Re: lazy creation of a hash
by locked_user sundialsvc4 (Abbot) on May 12, 2011 at 16:55 UTC

    As an aside, you can start with an undefined variable and start referencing a bunch of keys (as though a nested set of “hashes containing hashrefs” with these particular keys already existed, and, miraculously, one will appear.

    When you say “a public variable,” however, I immediately think that you should strictly be using a class for this.   You don’t want code that is dependent upon the arrangement and use of this variable to be scattered willy-and-yob across the system:   you want it to be in one place, and with a clearly defined abstract interface.   These methods specify what the rest of the application wants to do (or wants to know), and (only...) this one package implements how it is done.

    “Efficiency?”   Schmefficiency!   Once you pass a billion clock-cycles per second, no one can hear you scream.   If you need a few more gigabytes, grab ’em at the grocery checkout stand ...   Maintainability trumps all.

      My last $dayjob concerned making servers more efficient. With 200 servers in the farm and counting, adding a little RAM does become expensive, and reducing the need for more hardware by 10% becomes worth an engineer's salary.
Re: lazy creation of a hash
by scorpio17 (Canon) on May 12, 2011 at 13:26 UTC

    Instead of a global hash, consider creating a singleton object having get() and set() methods.

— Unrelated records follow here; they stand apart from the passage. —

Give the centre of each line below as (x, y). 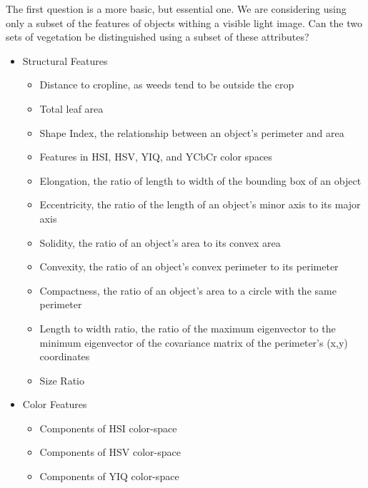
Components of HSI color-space (108, 428)
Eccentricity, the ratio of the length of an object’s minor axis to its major (200, 204)
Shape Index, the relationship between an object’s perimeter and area (192, 132)
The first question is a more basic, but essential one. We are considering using (176, 9)
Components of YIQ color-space (109, 476)
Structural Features (65, 60)
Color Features (55, 404)
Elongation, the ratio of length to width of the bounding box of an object (200, 180)
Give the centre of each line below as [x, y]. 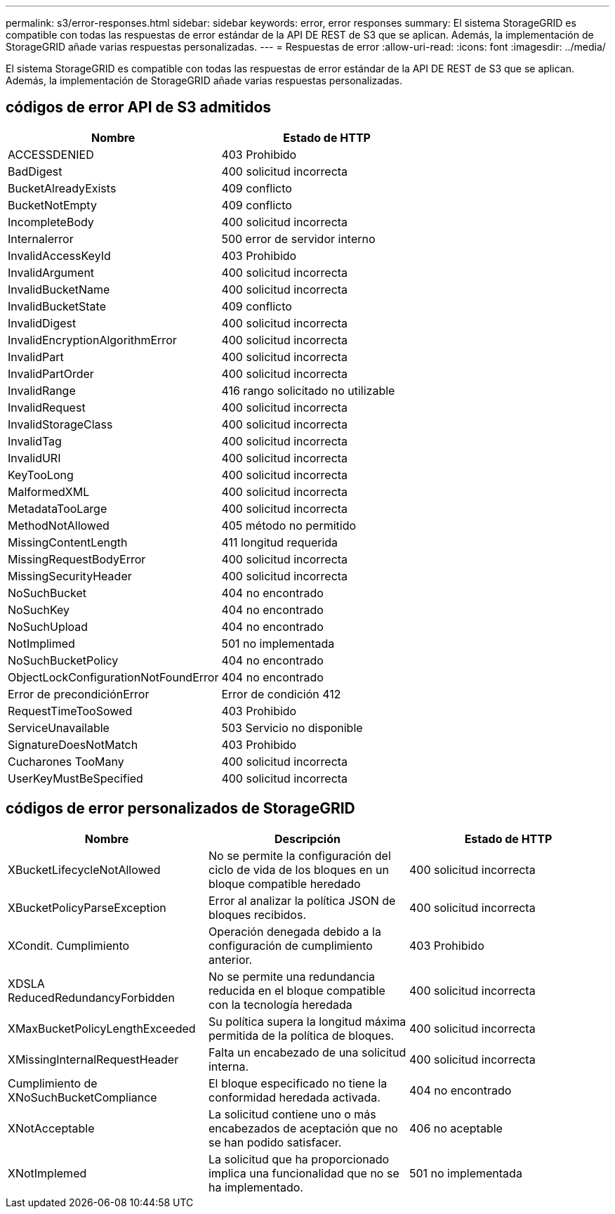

      And exists, and keys, and when I'm all done it might as well be a tied hash since that is the API I want to provide.
Re: lazy creation of a hash
by anonymized user 468275 (Curate) on May 12, 2011 at 13:22 UTC
    limit test access to the first pair of keys ordered by Perl internally, e.g.:
    %h or $object -> init( \%h );
    updated: "each" removed -- owing to comment from Moritz -- this becomes the code for my next idea, to allow Perl to optimise the test its own sweet way - seems likely to be optimised - I even doubt it's really needed to put "scalar" in front.

    One world, one people

      NOOO.
      my %foo = (a => 1, b => 2); for (1..10) { each %foo or print "re-init $_\n"; } __END__ re-init 3 re-init 6 re-init 9

      each uses an iterator tied to the variable. If you use it, you interfer with other (and even your own) usages of that iterator.

      (re the modified form) Right, using it in boolean context allows it to know I really care only if it is empty or not, and don't need to count the actual values.